The updateStateByKey operation allows you to maintain arbitrary state while continuously updating it with new information. To use this, you will have to do two steps.

Define the state - The state can be an arbitrary data type.
Define the state update function - Specify with a function how to update the state using the previous state and the new values from an input stream.
In every batch, Spark will apply the state update function for all existing keys, regardless of whether they have new data in a batch or not. If the update function returns None then the key-value pair will be eliminated.

in micro-batching all batches of data are independent and only contain new events as they appear or are received by the streams, they do not add new events to the older events without changing the batch size.

Windowing functions provide exactly the same functionality where they define the scope of the data which needs to be analyzed, as in the last 10 minutes, 20 minutes, and so on, and further slide this window by a configured interval like one or two minutes.

the interval of the window is two seconds and the sliding window is one second, which means that, at the end of every one second interval, our DStream will contain the data for last two seconds.

val wStream = dStream.window(Seconds(40),Seconds(20))
val respCodeStream = wStream.filter(x=>x._1.contains("respCode")).map(x=>(x._2,1))
respCodeStream.reduceByKey(_+_).print(100)
val respCodeStream_1 = dStream.filter(x=>x._1.contains("respCode")).map(x=>(x._2,1))
respCodeStream_1.reduceByKeyAndWindow((x:Int,y:Int)=>x+y,Seconds(40),Seconds(20)).print(100)
val respCodeStream_2 = dStream.filter(x=>x._1.contains("respCode")).map(x=>(x._2,1))
respCodeStream_2.groupByKeyAndWindow(Seconds(40),Seconds(20)).print(100)

The general rule is to configure parallelism by at least twice the number of total cores in the cluster.

By default, Spark utilizes the Java serialization mechanism which is compatible with most file formats but is also slow.

We can switch to Kryo Serialization (https://github.com/EsotericSoftware/kryo), which is very compact and faster than Java serialization. Though it does not support all serializable types it is still much faster than the Java serialization mechanism for all the compatible file formats.

conf.set("spark.serializer", "org.apache.spark.serializer.KryoSerializer")

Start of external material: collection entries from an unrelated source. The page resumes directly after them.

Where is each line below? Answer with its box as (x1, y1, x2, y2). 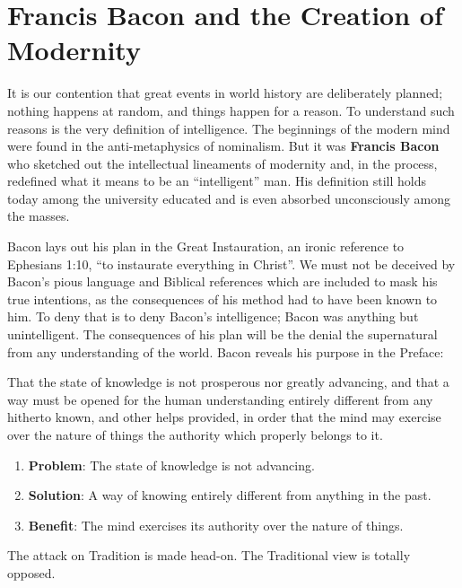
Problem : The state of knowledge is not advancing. (28, 455, 315, 474)
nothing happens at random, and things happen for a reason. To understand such (7, 101, 455, 119)
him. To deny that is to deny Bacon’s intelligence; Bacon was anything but (7, 307, 419, 326)
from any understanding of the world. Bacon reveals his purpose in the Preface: (7, 342, 444, 361)
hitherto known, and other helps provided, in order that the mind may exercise (7, 408, 441, 426)
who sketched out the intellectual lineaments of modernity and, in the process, (7, 154, 438, 172)
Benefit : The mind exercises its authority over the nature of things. (28, 515, 404, 534)
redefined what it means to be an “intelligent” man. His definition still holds (7, 171, 427, 190)
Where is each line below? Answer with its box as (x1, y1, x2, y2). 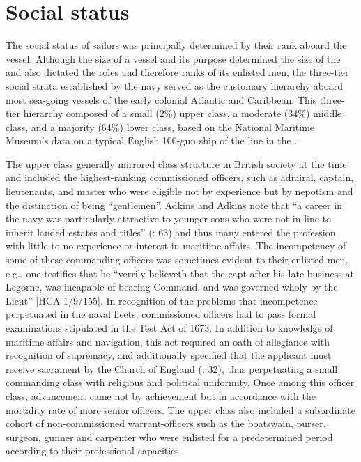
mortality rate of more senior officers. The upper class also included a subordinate (6, 402, 355, 417)
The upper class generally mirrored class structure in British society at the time (6, 156, 347, 171)
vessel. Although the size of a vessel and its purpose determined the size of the (6, 51, 341, 66)
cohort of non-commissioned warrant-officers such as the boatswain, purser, (6, 416, 326, 431)
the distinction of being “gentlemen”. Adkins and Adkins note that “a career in (6, 197, 342, 212)
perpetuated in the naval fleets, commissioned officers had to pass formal (6, 307, 316, 321)
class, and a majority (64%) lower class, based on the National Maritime (6, 119, 315, 134)
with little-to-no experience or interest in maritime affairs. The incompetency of (6, 238, 346, 253)
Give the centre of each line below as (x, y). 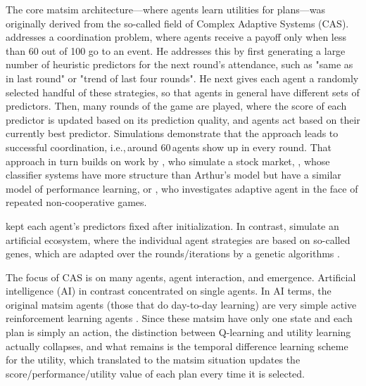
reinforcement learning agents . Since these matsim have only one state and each (179, 318)
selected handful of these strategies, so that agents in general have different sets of (183, 92)
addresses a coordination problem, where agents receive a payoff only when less (176, 37)
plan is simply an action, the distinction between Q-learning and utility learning (178, 332)
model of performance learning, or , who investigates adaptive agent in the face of (182, 188)
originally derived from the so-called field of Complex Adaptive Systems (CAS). (177, 23)
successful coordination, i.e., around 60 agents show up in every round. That (169, 147)
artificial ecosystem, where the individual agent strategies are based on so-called (178, 239)
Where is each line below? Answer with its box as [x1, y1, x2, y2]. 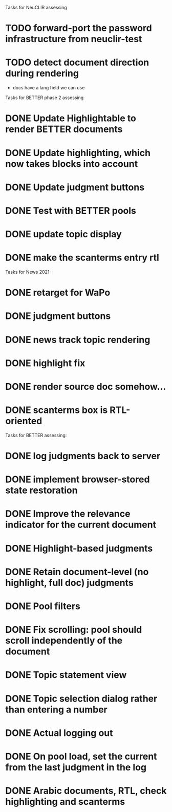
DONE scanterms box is [5, 404, 108, 416]
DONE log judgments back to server [5, 450, 161, 462]
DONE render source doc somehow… [5, 381, 166, 392]
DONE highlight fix [5, 357, 85, 369]
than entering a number [5, 704, 107, 715]
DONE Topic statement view [5, 669, 127, 681]
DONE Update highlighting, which [5, 147, 151, 159]
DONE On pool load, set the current [5, 750, 157, 762]
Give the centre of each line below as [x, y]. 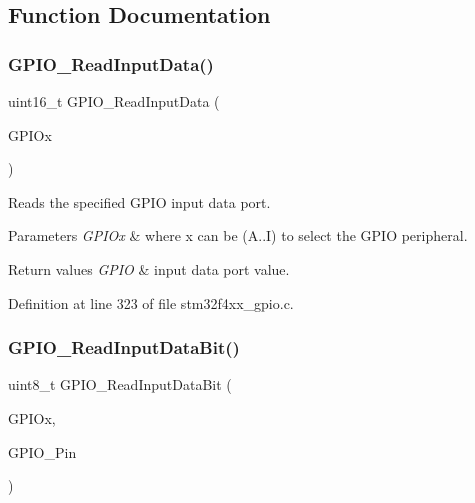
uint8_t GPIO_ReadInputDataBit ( [120, 384]
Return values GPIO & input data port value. [149, 268]
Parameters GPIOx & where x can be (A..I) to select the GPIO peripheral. [238, 235]
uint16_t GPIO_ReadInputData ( [114, 101]
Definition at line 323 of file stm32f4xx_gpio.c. [151, 302]
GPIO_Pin [42, 451]
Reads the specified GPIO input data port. [139, 201]
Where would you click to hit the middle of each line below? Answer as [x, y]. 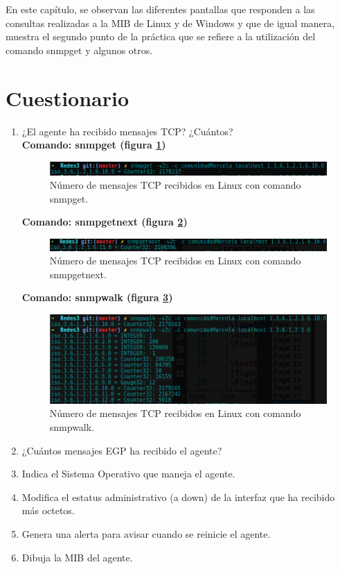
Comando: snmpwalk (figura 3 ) [97, 297]
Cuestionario [68, 97]
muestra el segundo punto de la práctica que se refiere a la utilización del [161, 36]
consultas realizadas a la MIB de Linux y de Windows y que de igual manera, [170, 23]
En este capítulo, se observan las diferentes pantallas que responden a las [160, 9]
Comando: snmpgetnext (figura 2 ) [105, 222]
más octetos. [48, 510]
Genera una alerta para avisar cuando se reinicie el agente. [146, 533]
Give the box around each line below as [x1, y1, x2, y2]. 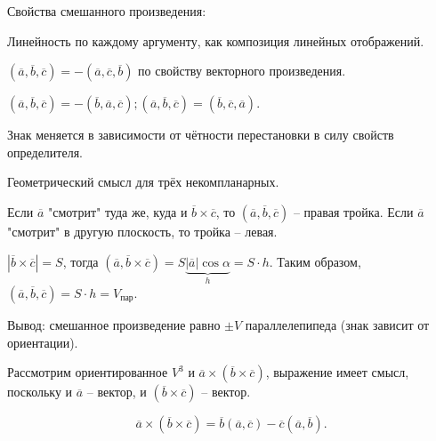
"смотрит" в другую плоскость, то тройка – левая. [7, 221, 278, 240]
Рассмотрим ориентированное [7, 363, 168, 381]
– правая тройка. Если [293, 202, 414, 220]
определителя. [7, 142, 83, 161]
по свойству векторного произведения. [138, 61, 346, 80]
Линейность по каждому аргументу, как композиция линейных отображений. [7, 31, 424, 50]
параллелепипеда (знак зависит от [245, 316, 430, 333]
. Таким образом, [269, 252, 361, 270]
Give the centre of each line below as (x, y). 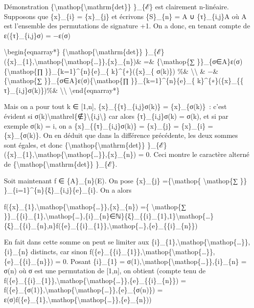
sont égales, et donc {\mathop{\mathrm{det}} (75, 144)
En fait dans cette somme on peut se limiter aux (77, 242)
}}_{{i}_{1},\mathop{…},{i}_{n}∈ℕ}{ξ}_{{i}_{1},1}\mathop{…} (109, 216)
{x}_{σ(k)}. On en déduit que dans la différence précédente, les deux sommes (121, 135)
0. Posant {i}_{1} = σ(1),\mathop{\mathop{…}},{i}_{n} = (155, 261)
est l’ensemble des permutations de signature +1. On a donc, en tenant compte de (127, 26)
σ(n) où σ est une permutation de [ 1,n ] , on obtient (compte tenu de (105, 271)
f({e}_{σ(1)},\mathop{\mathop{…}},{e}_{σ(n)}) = (83, 290)
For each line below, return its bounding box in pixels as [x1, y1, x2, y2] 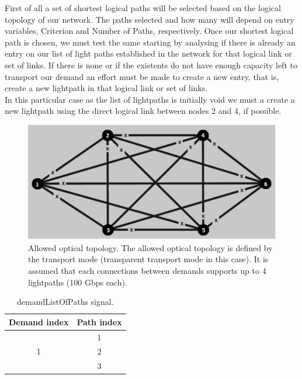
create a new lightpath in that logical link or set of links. [5, 82, 208, 94]
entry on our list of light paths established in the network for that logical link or [5, 47, 292, 60]
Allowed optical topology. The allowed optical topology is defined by [28, 241, 273, 253]
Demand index [9, 315, 69, 328]
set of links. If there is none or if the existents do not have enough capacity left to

KyroSerializer by default stores the full class names with their associated objects in Spark executors memory which again is a waste of memory so, to optimize, it is advisable to register all required classes in advance with KyroSerializer so that all objects are mapped to Class IDs and not with full class names. This can be done by defining explicit registrations of all required classes using SparkConf.registerKryoClasses(….).

spark.executor.extraJavaOptions = -XX:+PrintFlagsFinal -XX:+PrintReferenceGC -Xloggc:$JAVA_HOME/jvm.log -XX:+PrintGCDetails -XX:+PrintGCTimeStamps -XX:+PrintAdaptiveSizePolicy

Use arrays of objects or primitive types in your data structures. You can also use the fastutil (http://fastutil.di.unimi.it/) library which provides faster and optimized collection classes.
Avoid strings or custom objects; instead use numeric IDs for the objects.
val conf = new SparkConf().set("spark.executor.memory", "1g")
$SPARK_HOME/bin/spark-submit --executor-memory 1g …..

The Spark framework, by default, takes up 60 percent of the executor's configured memory for caching RDDs.
val conf = new SparkConf().set("spark.storage.memoryFraction","0.4")

we can also think about using off-heap caching solutions which do not use a JVM like Tachyon.
dStream.forEachRDD{ //Line-1
//assuming that this method provides the connection to underlying MQ infrastructure
val conn = getConnection(…) // Line-2
rdd=> rdd.forEach{ // Line-3
//Function to create messages and post to Queues/
//Topics
createTextMessages().post(conn) // Line-4
}
}

The getConnection() function in the preceding code is executed over the driver while the rest of the function will be executed over the worker nodes, which in turn means that the connection object needs to be serialized and will be sent to the worker nodes, which is not a good idea.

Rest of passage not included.